During the Middle Ages, the territory that would form the province of Gipuzkoa was divided in valleys and Hernani was one of them. The valley of Hernani formerly extended through all the space surrounding the lower courses of the rivers Urumea and Oria.

The valley of Hernani is first attested in a document whereby the Castilian count Fernán González of Castile grants vows in favour of the Monasteries of San Millan de la Cogolla, dating from the year 938 but believed to be a fake document from the thirteenth century. Dated from the late twelfth century, the donation document of the Monastery of San Sebastián to the Monastery of Leyre in Navarre by the king Sancho VI of Navarre states that the monastery of San Sebastián was in the borders of Hernani.

When this Navarrese king founded the town of San Sebastián around 1180, the territory of the valley of Hernani was included within the jurisdiction of the new coastal town. It is not known when Hernani turned into a town, with its charter being lost in a fire along with other files. Some assume that the foundation of the town occurred during the reign of the king Alfonso X of Castile in the second half of the 13th century, when this king established a network of strategic towns dotting the route reaching the coast of Gipuzkoa, with Hernani as one of its strategic localities. Others delay the foundation of the town until the late 14th century in 1379, as a document of the 15th century cites an agreement between the councils of Hernani and San Sebastián for the use of the mountains of the valley of Urumea that took place in 1379, which attests to the existence by that time of the town Hernani.
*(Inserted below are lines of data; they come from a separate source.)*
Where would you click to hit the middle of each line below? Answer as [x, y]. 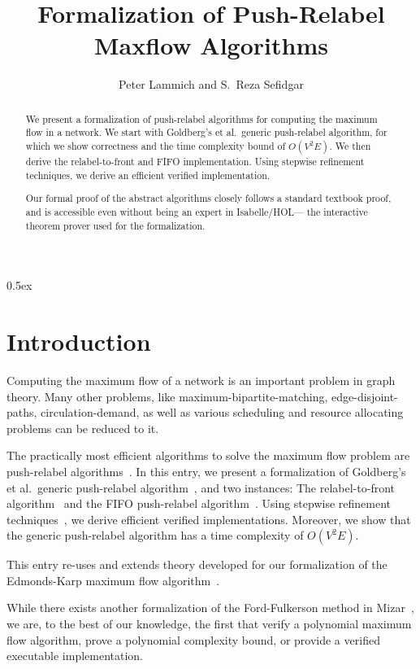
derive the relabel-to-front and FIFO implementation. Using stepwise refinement [195, 162]
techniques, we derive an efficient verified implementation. [148, 175]
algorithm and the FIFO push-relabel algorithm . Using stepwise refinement [199, 503]
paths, [22, 412]
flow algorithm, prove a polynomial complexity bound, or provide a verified [193, 639]
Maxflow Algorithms [211, 45]
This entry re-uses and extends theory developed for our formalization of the [197, 564]
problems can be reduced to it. [83, 428]
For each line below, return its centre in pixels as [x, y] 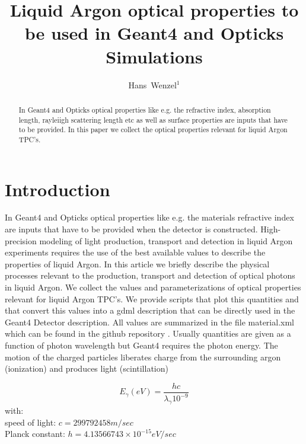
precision [21, 240]
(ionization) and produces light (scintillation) [87, 368]
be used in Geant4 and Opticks [154, 33]
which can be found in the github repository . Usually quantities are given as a [148, 333]
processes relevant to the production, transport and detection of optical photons [150, 275]
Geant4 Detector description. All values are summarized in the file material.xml [149, 322]
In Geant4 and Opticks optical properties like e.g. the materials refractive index [149, 217]
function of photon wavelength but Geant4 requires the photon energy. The [141, 345]
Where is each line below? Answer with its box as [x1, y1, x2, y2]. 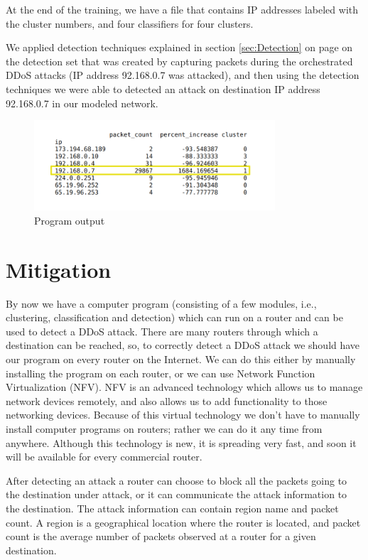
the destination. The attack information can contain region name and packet [6, 500, 339, 515]
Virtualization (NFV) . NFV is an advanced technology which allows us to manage [6, 379, 363, 394]
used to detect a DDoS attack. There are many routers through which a [6, 323, 318, 338]
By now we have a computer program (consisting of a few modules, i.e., [6, 296, 317, 311]
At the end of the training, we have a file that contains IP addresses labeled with [6, 2, 359, 16]
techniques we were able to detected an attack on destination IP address [6, 81, 320, 96]
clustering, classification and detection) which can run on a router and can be [6, 310, 343, 325]
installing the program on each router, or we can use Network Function [6, 365, 315, 380]
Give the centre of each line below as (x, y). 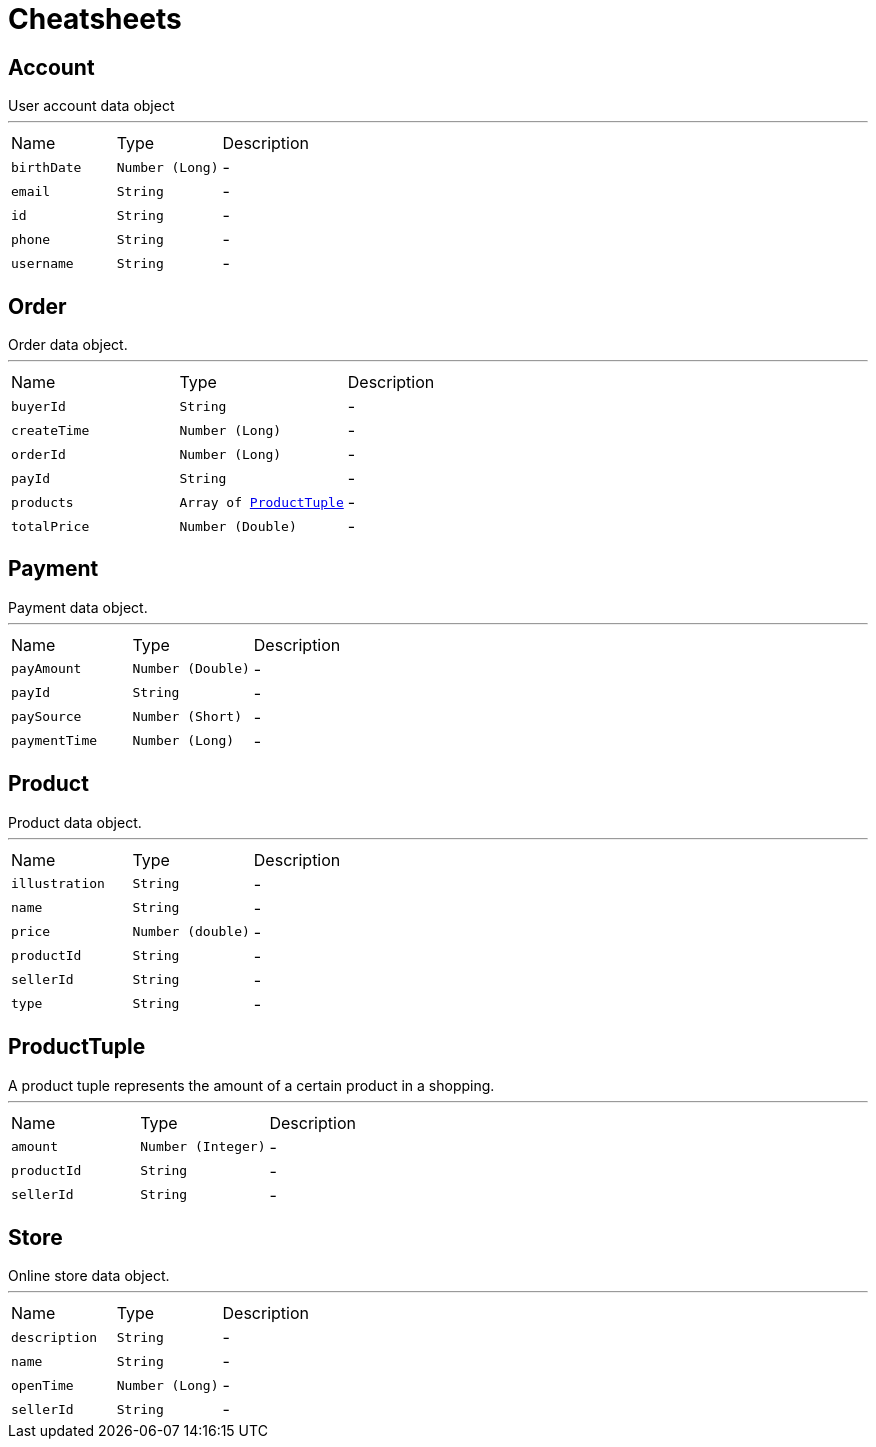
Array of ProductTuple (261, 502)
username (42, 263)
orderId (38, 454)
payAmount (46, 669)
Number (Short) (187, 717)
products (42, 502)
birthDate (46, 167)
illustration (58, 884)
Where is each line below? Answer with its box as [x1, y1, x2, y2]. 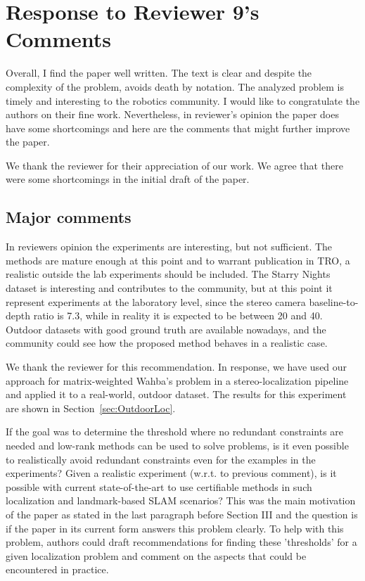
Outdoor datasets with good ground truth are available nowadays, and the [6, 321, 326, 336]
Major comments [6, 206, 132, 228]
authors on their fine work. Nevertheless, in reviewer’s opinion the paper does [6, 107, 339, 122]
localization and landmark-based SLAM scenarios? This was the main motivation [6, 493, 356, 508]
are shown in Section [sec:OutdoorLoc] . [6, 400, 176, 415]
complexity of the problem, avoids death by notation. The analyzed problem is [6, 79, 344, 94]
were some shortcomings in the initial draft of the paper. [6, 172, 250, 186]
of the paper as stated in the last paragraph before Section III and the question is [6, 506, 358, 521]
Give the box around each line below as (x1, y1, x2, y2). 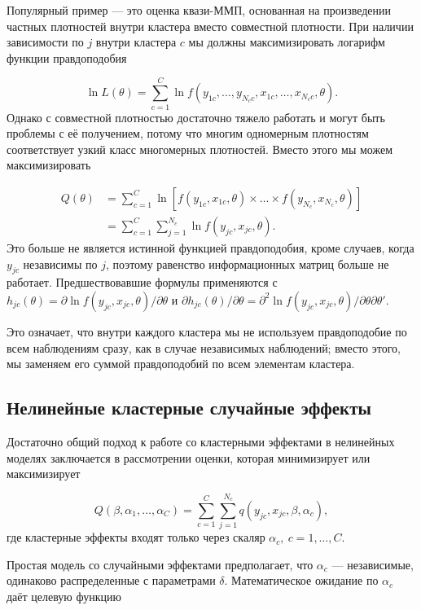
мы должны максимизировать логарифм (188, 33, 385, 50)
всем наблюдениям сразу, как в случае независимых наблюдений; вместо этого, (7, 339, 401, 356)
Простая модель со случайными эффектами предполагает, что (7, 555, 314, 573)
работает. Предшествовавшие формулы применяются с (7, 274, 278, 291)
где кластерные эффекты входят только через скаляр (7, 529, 265, 546)
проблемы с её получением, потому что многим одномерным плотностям (7, 125, 369, 142)
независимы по (23, 255, 98, 272)
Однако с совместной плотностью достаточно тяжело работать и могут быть (7, 108, 385, 125)
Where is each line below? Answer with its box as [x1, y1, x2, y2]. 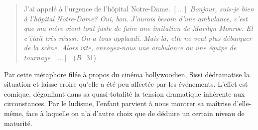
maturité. [4, 118, 32, 128]
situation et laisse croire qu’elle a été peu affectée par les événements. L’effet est [4, 79, 248, 89]
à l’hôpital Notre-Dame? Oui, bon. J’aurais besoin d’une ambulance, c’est [23, 13, 248, 23]
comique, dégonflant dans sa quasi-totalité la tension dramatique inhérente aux [4, 88, 245, 99]
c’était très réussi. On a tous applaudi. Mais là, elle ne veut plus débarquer [23, 32, 252, 43]
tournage [23, 52, 50, 62]
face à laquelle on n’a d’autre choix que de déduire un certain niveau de [26, 108, 245, 118]
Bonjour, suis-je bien [190, 3, 254, 13]
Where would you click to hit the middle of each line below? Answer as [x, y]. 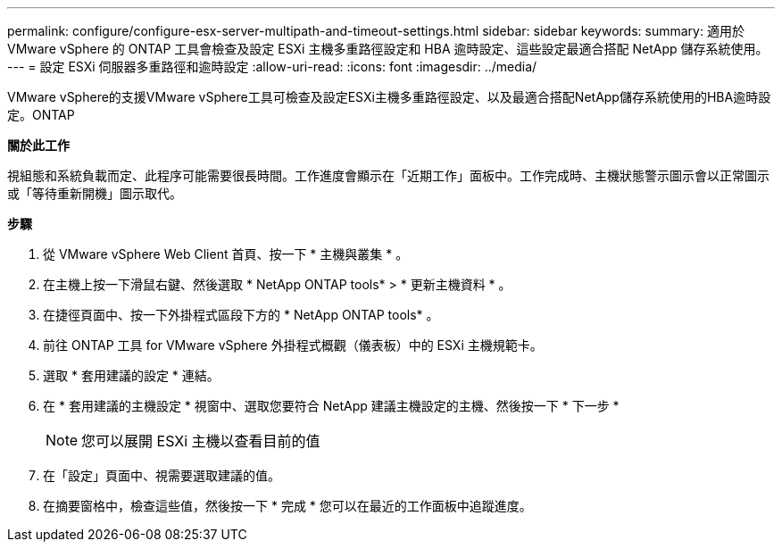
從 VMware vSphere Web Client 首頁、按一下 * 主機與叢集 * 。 [226, 254]
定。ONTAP [41, 115]
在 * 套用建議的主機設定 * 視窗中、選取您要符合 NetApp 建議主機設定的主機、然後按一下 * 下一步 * [331, 406]
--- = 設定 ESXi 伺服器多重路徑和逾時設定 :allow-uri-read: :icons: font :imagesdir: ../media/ [272, 67]
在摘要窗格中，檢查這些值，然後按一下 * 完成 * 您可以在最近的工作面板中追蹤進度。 [287, 506]
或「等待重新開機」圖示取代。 [95, 193]
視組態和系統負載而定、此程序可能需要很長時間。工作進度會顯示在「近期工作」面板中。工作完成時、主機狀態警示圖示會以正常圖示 [388, 175]
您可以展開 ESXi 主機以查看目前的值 [201, 441]
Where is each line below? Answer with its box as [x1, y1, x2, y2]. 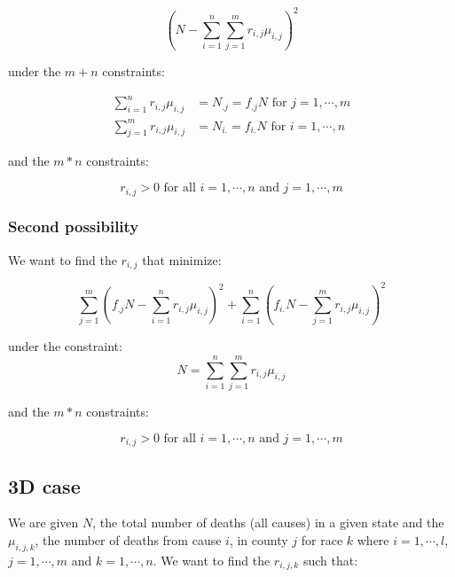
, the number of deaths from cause [35, 530, 222, 549]
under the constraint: [8, 337, 122, 355]
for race [301, 530, 343, 549]
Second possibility [8, 215, 139, 238]
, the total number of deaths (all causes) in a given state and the [92, 513, 444, 532]
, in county [229, 530, 288, 549]
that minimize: [142, 250, 222, 269]
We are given [8, 513, 79, 532]
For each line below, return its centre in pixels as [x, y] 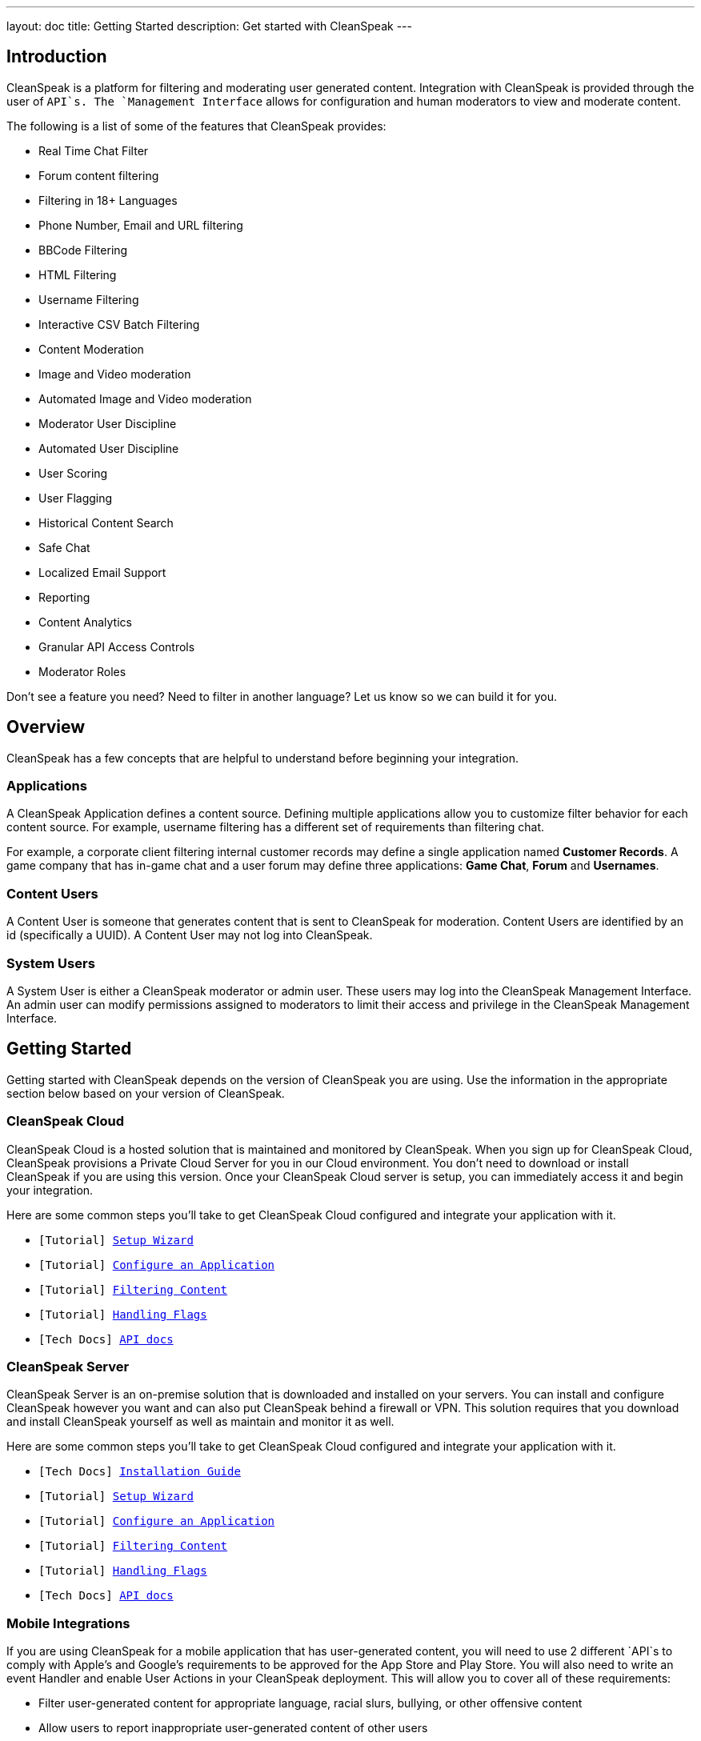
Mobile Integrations [68, 1623]
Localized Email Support [102, 572]
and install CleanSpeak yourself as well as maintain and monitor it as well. [200, 1422]
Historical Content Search [106, 522]
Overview [46, 727]
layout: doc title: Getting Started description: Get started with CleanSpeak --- [209, 26]
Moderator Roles [82, 671]
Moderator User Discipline [108, 423]
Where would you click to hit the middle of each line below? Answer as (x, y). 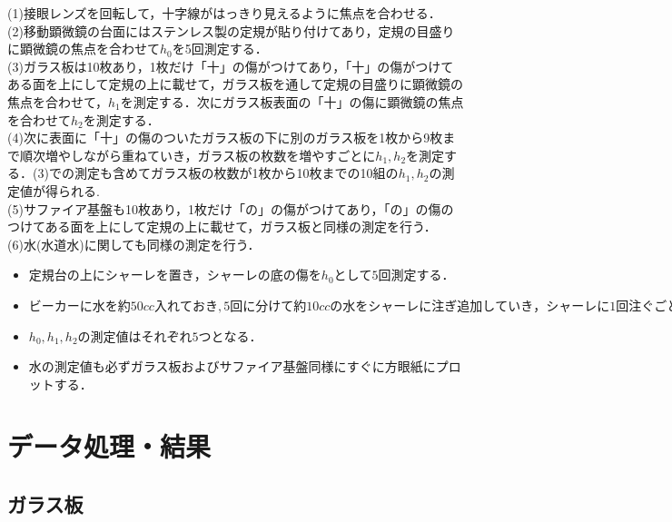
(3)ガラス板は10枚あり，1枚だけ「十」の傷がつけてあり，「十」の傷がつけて (231, 66)
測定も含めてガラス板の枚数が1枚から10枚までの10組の (236, 173)
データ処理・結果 (109, 446)
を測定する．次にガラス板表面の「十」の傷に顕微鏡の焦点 (292, 101)
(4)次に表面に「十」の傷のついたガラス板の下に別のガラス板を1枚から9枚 (225, 138)
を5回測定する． (220, 49)
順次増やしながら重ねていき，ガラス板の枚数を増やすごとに (198, 155)
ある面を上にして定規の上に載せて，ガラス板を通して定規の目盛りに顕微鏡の (235, 84)
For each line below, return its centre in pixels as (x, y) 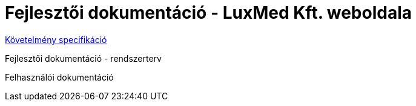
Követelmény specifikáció (56, 39)
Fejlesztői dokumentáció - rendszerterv (83, 58)
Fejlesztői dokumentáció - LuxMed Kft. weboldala (209, 13)
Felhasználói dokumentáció (59, 77)
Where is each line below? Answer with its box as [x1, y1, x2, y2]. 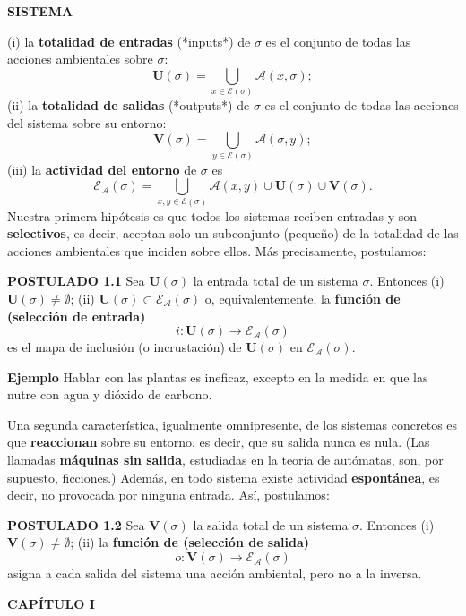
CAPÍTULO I [7, 594, 95, 612]
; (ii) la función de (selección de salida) [70, 533, 310, 552]
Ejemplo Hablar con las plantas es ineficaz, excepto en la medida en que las [7, 367, 428, 386]
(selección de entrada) [7, 306, 146, 325]
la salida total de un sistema [193, 515, 349, 534]
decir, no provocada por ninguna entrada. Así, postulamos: [7, 485, 330, 504]
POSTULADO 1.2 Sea [7, 515, 145, 534]
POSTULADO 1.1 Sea [7, 271, 145, 290]
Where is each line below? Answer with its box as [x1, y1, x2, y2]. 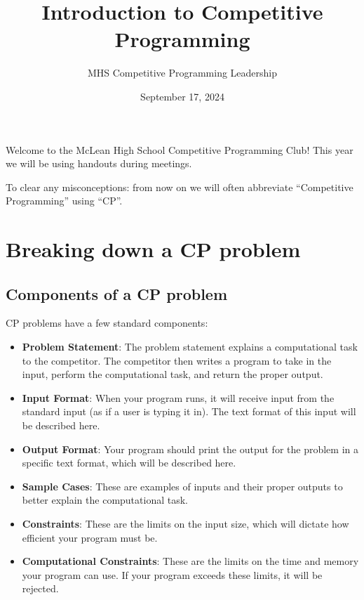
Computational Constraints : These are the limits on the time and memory [22, 554, 359, 568]
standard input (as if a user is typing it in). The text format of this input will [22, 404, 356, 419]
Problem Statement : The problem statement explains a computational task [22, 339, 358, 354]
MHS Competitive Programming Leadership [87, 65, 278, 80]
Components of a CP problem [6, 282, 228, 304]
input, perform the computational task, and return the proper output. [22, 367, 323, 381]
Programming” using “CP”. [6, 193, 123, 208]
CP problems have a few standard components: [6, 315, 208, 330]
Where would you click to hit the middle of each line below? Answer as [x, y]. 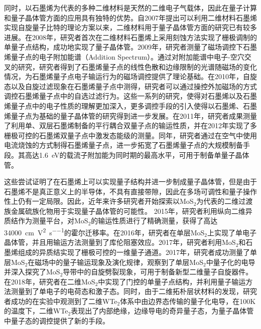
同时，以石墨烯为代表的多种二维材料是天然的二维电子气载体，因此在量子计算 [130, 8]
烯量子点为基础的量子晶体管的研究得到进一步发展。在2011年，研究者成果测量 [130, 115]
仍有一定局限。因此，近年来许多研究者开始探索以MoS [106, 201]
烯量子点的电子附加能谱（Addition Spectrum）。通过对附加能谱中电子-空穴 [124, 56]
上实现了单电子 [232, 232]
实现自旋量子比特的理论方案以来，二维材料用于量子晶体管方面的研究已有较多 [130, 27]
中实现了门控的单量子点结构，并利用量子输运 [172, 281]
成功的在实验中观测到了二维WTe [64, 301]
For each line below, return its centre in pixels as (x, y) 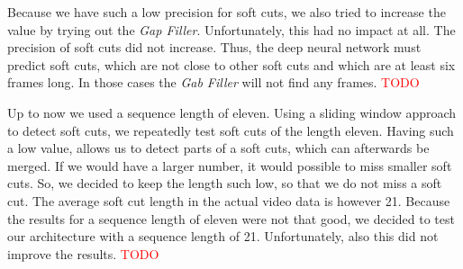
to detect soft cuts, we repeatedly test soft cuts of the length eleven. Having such (231, 130)
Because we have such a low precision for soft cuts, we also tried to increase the (227, 12)
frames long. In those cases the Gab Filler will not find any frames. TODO (213, 82)
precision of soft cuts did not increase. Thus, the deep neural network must (214, 47)
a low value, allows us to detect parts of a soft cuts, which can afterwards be (218, 148)
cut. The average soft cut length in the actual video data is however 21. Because (229, 200)
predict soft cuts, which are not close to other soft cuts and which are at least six (231, 64)
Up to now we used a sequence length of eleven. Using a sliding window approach (232, 112)

The town of Hernani extended its jurisdiction only to part of the old valley. It lost all the coastal and lower valley of Urumea now included in the San Sebastián strip, and the western area in the valley of the Oria, which became the town of Usurbil in 1371. Its western limit continued to be the Oria river, while on the east the mountains separated it from Oiartzun. The old town of Hernani sits on a 42 metres high rise towering over the left bank of the river Urumea and in turn located at the foot of Mount Santa Barbara. The old town was oval in shape, surrounded by walls with several entrances, of which only one (in Felipe Sagarna "Zapa" street) is surviving to date. It was originally made up of two streets, the High Street, Kale Nagusia, and Kardaberaz Street, intersected at the same time by a perpendicular lane (streets Nafarroa and its extension Felipe Sagarna "Zapa").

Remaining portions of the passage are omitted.